Do You Fall for Any of These Common Clutter-Clearing Myths?

Every Wednesday is Tip Day (or Quiz Day or List Day).
This Wednesday: Do you fall for any of these twelve myths about clutter?

This post is back by popular demand.

One of my great realizations about happiness (and a point oddly under-emphasized by positive psychologists) is that for most people, outer order contributes to inner calm. More, really, than it should. After all, in the context of a happy life, a crowded coat closet is trivial. And yet over and over, people tell me, and I certainly find this, myself, that creating order gives a huge boost in energy, cheer, and creativity.

But as much as most of us want to keep our home, office, car, etc. in reasonable order, it’s tough. Here’s a list of some myths of de-cluttering that make it harder to get rid of stuff.

Myths of Cluttering:
1. “I need to get organized.” No! Don’t get organized is your first step.

2. “I need to be hyper-organized.” I fully appreciate the pleasure of having a place for everything, and perhaps counter-intuitively, I believe it’s easier to put things away in an exact place, rather than a general place (“the third shelf of the linen closet,” not “a closet.”) However, this impulse can become destructive: if you’re spending a lot of time alphabetizing your spices, creating eighty categories for your home files, etc., consider whether you need to be quite so precisely organized.
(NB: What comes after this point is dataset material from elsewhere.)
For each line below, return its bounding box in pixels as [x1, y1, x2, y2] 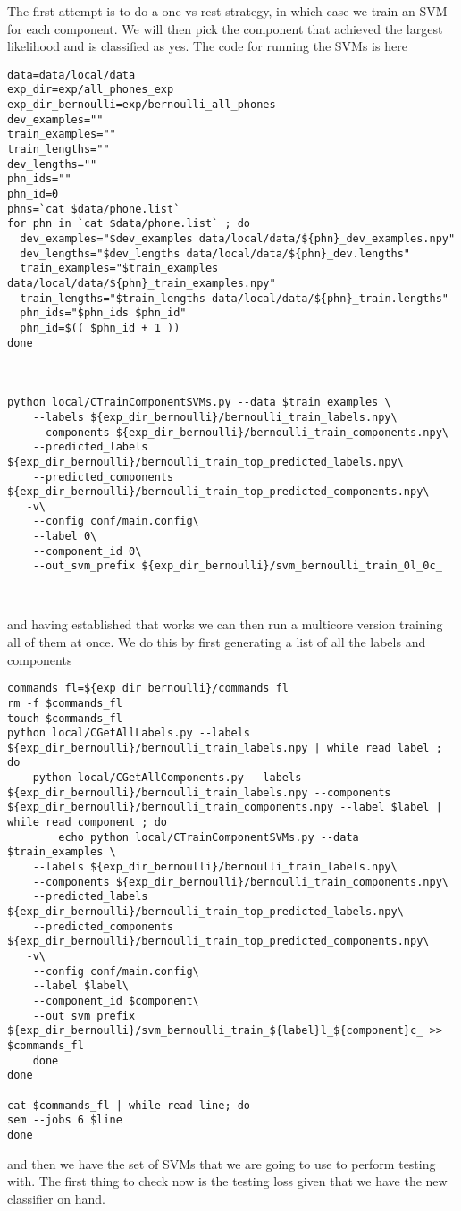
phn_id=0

3. “I need some more inventive storage containers.” See #1. If you get rid of everything you don’t need, you may not need any fancy containers. Be very wary of the urge to “store” something. Except for things like seasonal clothes and decorations, if you’re “storing” something, that’s a clue that you don’t really plan to use it.

4. “I need to find the perfect recipient for everything I’m getting rid of.” It’s easier to get rid of things when you know that you’ll be giving them to someone who can use them, but don’t let this kind intention become a source of clutter, itself. I have a friend who has multiple piles all over her house, each lovingly destined for a particular recipient. This is generous and thoughtful, but it contributes mightily to clutter. Try to find one or two good recipients, or if you really want to move your ex-stuff in multiple directions, create some kind of rigid system for moving it along quickly. We have a thrift shop two blocks from our apartment where we send a lot of stuff.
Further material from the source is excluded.